··· Provided entries ···

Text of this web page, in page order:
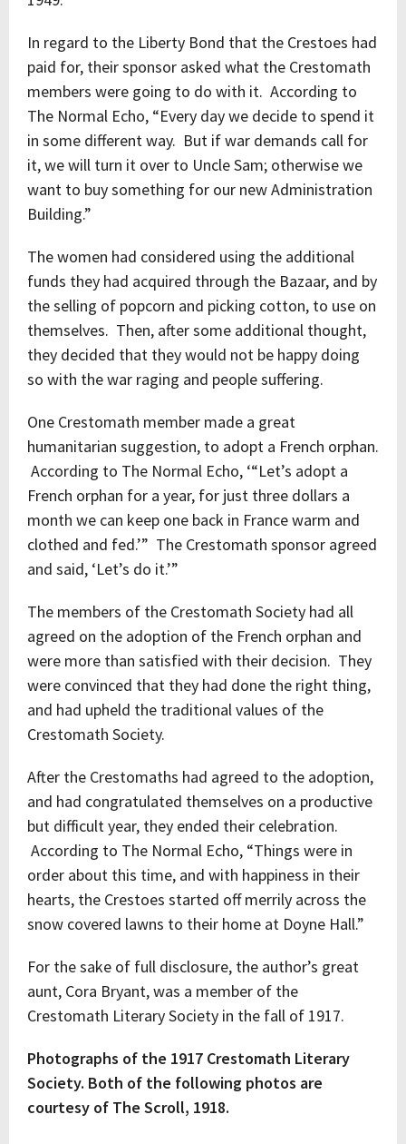
In regard to the Liberty Bond that the Crestoes had
paid for, their sponsor asked what the Crestomath
members were going to do with it. According to
The Normal Echo, “Every day we decide to spend it
in some different way. But if war demands call for
it, we will turn it over to Uncle Sam; otherwise we
want to buy something for our new Administration
Building.”
The women had considered using the additional
funds they had acquired through the Bazaar, and by
the selling of popcorn and picking cotton, to use on
themselves. Then, after some additional thought,
they decided that they would not be happy doing
so with the war raging and people suffering.
One Crestomath member made a great
humanitarian suggestion, to adopt a French orphan.
According to The Normal Echo, ‘“Let’s adopt a
French orphan for a year, for just three dollars a
month we can keep one back in France warm and
clothed and fed.’” The Crestomath sponsor agreed
and said, ‘Let’s do it.’”
The members of the Crestomath Society had all
agreed on the adoption of the French orphan and
were more than satisfied with their decision. They
were convinced that they had done the right thing,
and had upheld the traditional values of the
Crestomath Society.
After the Crestomaths had agreed to the adoption,
and had congratulated themselves on a productive
but difficult year, they ended their celebration.
According to The Normal Echo, “Things were in
order about this time, and with happiness in their
hearts, the Crestoes started off merrily across the
snow covered lawns to their home at Doyne Hall.”
For the sake of full disclosure, the author’s great
aunt, Cora Bryant, was a member of the
Crestomath Literary Society in the fall of 1917.
Photographs of the 1917 Crestomath Literary
Society. Both of the following photos are
courtesy of The Scroll, 1918.

···

Reproduce these records exactly, but not the pictures.

> [Answer section]:
Text of this web page, in page order:
In regard to the Liberty Bond that the Crestoes had
paid for, their sponsor asked what the Crestomath
members were going to do with it. According to
The Normal Echo, “Every day we decide to spend it
in some different way. But if war demands call for
it, we will turn it over to Uncle Sam; otherwise we
want to buy something for our new Administration
Building.”
The women had considered using the additional
funds they had acquired through the Bazaar, and by
the selling of popcorn and picking cotton, to use on
themselves. Then, after some additional thought,
they decided that they would not be happy doing
so with the war raging and people suffering.
One Crestomath member made a great
humanitarian suggestion, to adopt a French orphan.
According to The Normal Echo, ‘“Let’s adopt a
French orphan for a year, for just three dollars a
month we can keep one back in France warm and
clothed and fed.’” The Crestomath sponsor agreed
and said, ‘Let’s do it.’”
The members of the Crestomath Society had all
agreed on the adoption of the French orphan and
were more than satisfied with their decision. They
were convinced that they had done the right thing,
and had upheld the traditional values of the
Crestomath Society.
After the Crestomaths had agreed to the adoption,
and had congratulated themselves on a productive
but difficult year, they ended their celebration.
According to The Normal Echo, “Things were in
order about this time, and with happiness in their
hearts, the Crestoes started off merrily across the
snow covered lawns to their home at Doyne Hall.”
For the sake of full disclosure, the author’s great
aunt, Cora Bryant, was a member of the
Crestomath Literary Society in the fall of 1917.
Photographs of the 1917 Crestomath Literary
Society. Both of the following photos are
courtesy of The Scroll, 1918.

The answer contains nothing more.